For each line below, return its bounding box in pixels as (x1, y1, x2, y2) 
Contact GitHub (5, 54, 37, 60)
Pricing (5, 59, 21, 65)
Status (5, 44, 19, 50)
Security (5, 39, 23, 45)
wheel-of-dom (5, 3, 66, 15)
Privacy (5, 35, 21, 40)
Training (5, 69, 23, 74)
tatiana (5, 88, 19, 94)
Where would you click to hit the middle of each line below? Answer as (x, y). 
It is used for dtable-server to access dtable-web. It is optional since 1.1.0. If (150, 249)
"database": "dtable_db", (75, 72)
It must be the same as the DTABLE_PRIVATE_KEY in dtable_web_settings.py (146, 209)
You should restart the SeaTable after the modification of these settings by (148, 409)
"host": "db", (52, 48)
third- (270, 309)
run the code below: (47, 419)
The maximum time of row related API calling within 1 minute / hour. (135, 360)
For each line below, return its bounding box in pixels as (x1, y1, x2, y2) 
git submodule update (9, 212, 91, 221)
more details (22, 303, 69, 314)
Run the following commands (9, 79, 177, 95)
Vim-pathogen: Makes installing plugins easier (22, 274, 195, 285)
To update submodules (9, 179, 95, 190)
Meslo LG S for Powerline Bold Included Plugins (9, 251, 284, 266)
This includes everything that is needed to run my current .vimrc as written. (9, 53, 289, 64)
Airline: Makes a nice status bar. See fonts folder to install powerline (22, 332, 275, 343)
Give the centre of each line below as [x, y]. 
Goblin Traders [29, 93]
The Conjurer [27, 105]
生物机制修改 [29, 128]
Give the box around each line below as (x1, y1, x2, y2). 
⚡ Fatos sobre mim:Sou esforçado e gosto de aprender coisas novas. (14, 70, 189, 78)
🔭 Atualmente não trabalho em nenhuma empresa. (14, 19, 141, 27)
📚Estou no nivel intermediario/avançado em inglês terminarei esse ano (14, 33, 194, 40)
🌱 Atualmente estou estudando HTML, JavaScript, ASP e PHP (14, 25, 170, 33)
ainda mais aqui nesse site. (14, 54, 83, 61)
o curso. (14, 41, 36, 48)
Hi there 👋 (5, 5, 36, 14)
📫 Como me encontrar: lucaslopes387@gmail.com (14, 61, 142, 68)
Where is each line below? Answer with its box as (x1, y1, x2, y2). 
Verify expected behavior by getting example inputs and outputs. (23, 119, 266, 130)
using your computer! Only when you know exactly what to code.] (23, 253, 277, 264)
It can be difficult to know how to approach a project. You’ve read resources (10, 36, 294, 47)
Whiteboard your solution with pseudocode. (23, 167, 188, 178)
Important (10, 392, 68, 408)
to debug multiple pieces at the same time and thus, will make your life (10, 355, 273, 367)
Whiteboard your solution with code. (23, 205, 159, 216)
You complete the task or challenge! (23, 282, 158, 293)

→ **YOUR GOAL**
This task calls for each line of the material that contains "solution".

→ **OUTPUT BELOW**
Whiteboard your solution with pseudocode. (23, 167, 188, 178)
Whiteboard your solution with code. (23, 205, 159, 216)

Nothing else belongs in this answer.